За все долгие годы нашего общения я никогда не писал Эдне, мы всегда общались в студии. Ее последнее письмо было ответом на мое, в котором я писал, что она по-прежнему будет получать свое жалованье.
«13 ноября 1956 г.
Дорогой Чарли, это опять я, пишу тебе с сердцем, преисполненным благодарности. Я снова в больнице («Кедры Ливана»), мою шею подвергают кобальтовому облучению. Это сущий ад, другого такого нет! Но надо лечиться, пока я еще могу пошевелить хоть пальцем. Говорят, что это самый эффективный курс лечения, что меня немного утешает. Надеюсь, меня отпустят домой в конце недели, а потом я стану амбулаторным пациентом (было бы прекрасно!). Слава богу, что внутренние органы не поражены и болезнь имеет локальный характер, по крайней мере, мне так говорят. И все это напоминает мне о парне, стоящем на углу Седьмой авеню и Бродвея. Он рвал бумагу на мелкие клочки и бросал их по ветру. Подошел полицейский и спросил беднягу, чем это тот занимается. Парень ответил:
– Да вот, слонов отгоняю.
– Да нет здесь у нас никаких слонов, – удивился полицейский.
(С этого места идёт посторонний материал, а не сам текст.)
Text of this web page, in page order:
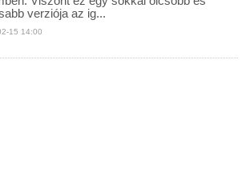
verziója az ig...
15 14:00
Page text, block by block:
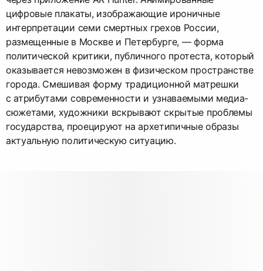
цифровые плакаты, изображающие ироничные
интерпретации семи смертных грехов России,
размещенные в Москве и Петербурге, — форма
политической критики, публичного протеста, который
оказывается невозможен в физическом пространстве
города. Смешивая форму традиционной матрешки
с атрибутами современности и узнаваемыми медиа-
сюжетами, художники вскрывают скрытые проблемы
государства, проецируют на архетипичные образы
актуальную политическую ситуацию.
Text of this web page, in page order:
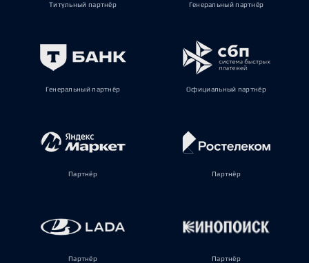
Титульный партнёр Генеральный партнёр
Генеральный партнёр Официальный партнёр
Партнёр Партнёр
Партнёр Партнёр
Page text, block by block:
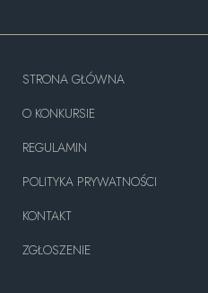
STRONA GŁÓWNA
O KONKURSIE
REGULAMIN
POLITYKA PRYWATNOŚCI
KONTAKT
ZGŁOSZENIE

– Вот видите, значит, помогает, – ответил парень.
Вот такая у меня глупая шутка дня, ты уж прости.
Надеюсь, у тебя дома все в порядке и ты наслаждаешься заслуженным отдыхом.
Искренне твоя, Эдна».
Вскоре после этого Эдна умерла. Мы стареем, а мир вокруг все молодеет и молодеет, и молодость берет свое. А мы, пожившие на этом свете, потихоньку отдаляемся от мира и идем по только нам одним ведомым дорогам.
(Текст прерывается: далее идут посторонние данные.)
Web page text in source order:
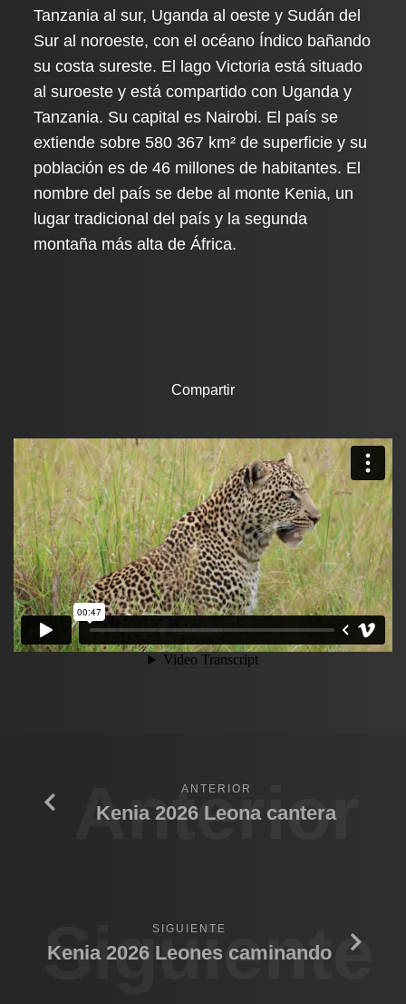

Пришло время заканчивать мою одиссею. Я хорошо понимаю, что время и обстоятельства всегда были на моей стороне. Мною восхищался весь мир, меня любили и ненавидели. Мир дал мне все самое лучшее и совсем немного самого плохого. Что бы со мною ни происходило, несмотря на все превратности судьбы, я всегда был глубоко уверен, что все хорошее и плохое также переменчиво, как и облака, летящие по небу. Эта вера в моем сердце помогла мне пройти через беды и горести и с готовностью воспользоваться удачей. У меня нет готовой схемы, по которой можно было бы жить, равно как и нет особой философии – ни умной, ни глупой, я знаю только одно: мы все должны бороться за свою жизнь. Признаюсь, что порой я бываю и противоречивым – раздражаюсь по мелочам и остаюсь совершенно равнодушным к чему-то очень серьезному.
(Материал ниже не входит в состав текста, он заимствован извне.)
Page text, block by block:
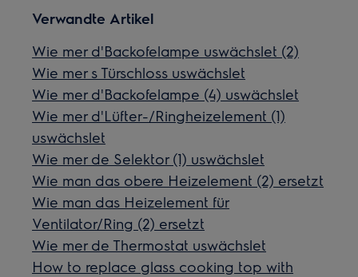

Тем не менее моя жизнь сегодня воодушевляет меня гораздо больше, чем когда-либо ранее. Я здоров и полон творческих планов, мне хочется снимать кино, и может, я буду снимать не себя, а других. Я хочу писать сценарии для своих детей и уже их снимать в кино, ведь некоторые из них весьма талантливы. Я по-прежнему амбициозен и никогда не перестану работать, ведь так много еще хочется сделать. Мне нужно закончить несколько сценариев, а еще я намерен написать пьесу и оперу, если позволит время.
Шопенгауэр когда-то писал, что счастье – это неправильное состояние души. Я с ним не согласен. За последние двадцать лет я узнал наконец, что такое счастье. Мне повезло жениться на прекрасной женщине. Мне бы хотелось написать об этом еще больше, но ведь это моя настоящая любовь, и красивее, чем она, нет ничего на свете, а рассказать о таком чувстве просто невозможно. Каждый день меня поражают глубина и красота ее души. Даже когда она просто, с достоинством идет передо мной по узкой улочке Вевё и я смотрю на ее маленькую изящную фигурку, зачесанные назад темные волосы с мельканием серебряных нитей, меня накрывает волна любви и восхищения тем, что она у меня есть, и от счастья перехватывает дыхание.
Счастливый, я иногда сижу на нашей открытой террасе, любуясь закатом, и смотрю далеко вдаль – на зеленую лужайку, на водную гладь озера, на умиротворяющие горы – и, не думая ни о чем, наслаждаюсь их волшебной безмятежностью.